I need something like this.
It can be written in: delphi, c#, php, RoR, python, cobol, vb, vb.net
That's a subset sum problem. And it is NP-Complete.
The only way to implement this would be generate all possible combinations and compare the sum values. Optimization techniques exists though.
Here's one in C#:
static class Program
{
static int TargetSum = 10;
static int[] InputData = new[] { 1, 2, 3, 4, 5, 6, 7, 8, 9, 10 };
static void Main()
{
// find all permutations
var permutations = Permute(InputData);
// check each permutation for the sum
foreach (var item in permutations) {
if (item.Sum() == TargetSum) {
Console.Write(string.Join(" + ", item.Select(n => n.ToString()).ToArray()));
Console.Write(" = " + TargetSum.ToString());
Console.WriteLine();
}
}
Console.ReadKey();
}
static IEnumerable<int[]> Permute(int[] data) { return Permute(data, 0); }
static IEnumerable<int[]> Permute(int[] data, int level)
{
// reached the edge yet? backtrack one step if so.

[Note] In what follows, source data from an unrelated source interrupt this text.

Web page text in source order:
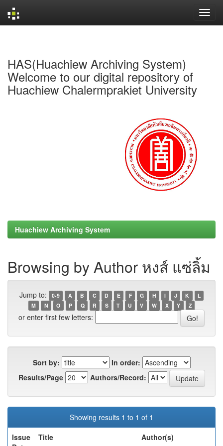
HAS(Huachiew Archiving System)
Welcome to our digital repository of
Huachiew Chalermprakiet University
Huachiew Archiving System
Browsing by Author หงส์ แซ่ลิ้ม
Jump to: 0-9 A B C D E F G H I J K
L
M
N O P Q R S T U V W X Y Z
or enter first few letters:
Sort by:
In order:
Results/Page
Authors/Record:
Showing results 1 to 1 of 1
Issue
Title Author(s)
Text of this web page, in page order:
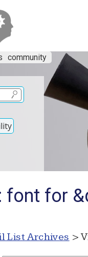
community
font for
List Archives >
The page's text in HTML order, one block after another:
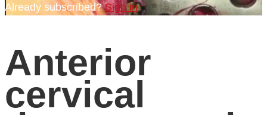
Already subscribed?Sign in
Anterior
cervical
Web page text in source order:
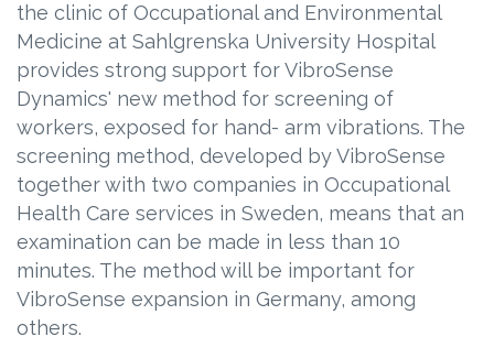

if (level >= data.Length) yield break;
// yield the first #level elements
yield return data.Take(level + 1).ToArray();
// permute the remaining elements
for (int i = level + 1; i < data.Length; i++) {
var temp = data[level];
data[level] = data[i];
data[i] = temp;
foreach (var item in Permute(data, level + 1))
yield return item;
temp = data[i];
data[i] = data[level];
data[level] = temp;
}
}
}
Dynamic Programming would yield the best runtime for an exact solution. The Subset Sum Problem page on Wikipedia has some pseudo-code for the algorithm. Essentially you order all the numbers and add up all the possible sequences in order such that you minimize the number of additions. The runtime is pseudo-polynomial.

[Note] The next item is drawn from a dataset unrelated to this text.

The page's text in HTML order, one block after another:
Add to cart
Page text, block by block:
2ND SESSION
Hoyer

For a polynomial algorithm you could use an Approximation Algorithm. Pseudo-code is also available at the Subset Sum Problem page.
Of the two algorithms I would choose the dynamic programming one since it is straight-forward and has a good runtime with most data sets.
However if the integers are all non-negative and fit with the description on the Wikipedia page then you could actually do this in polynomial time with the approximation algorithm.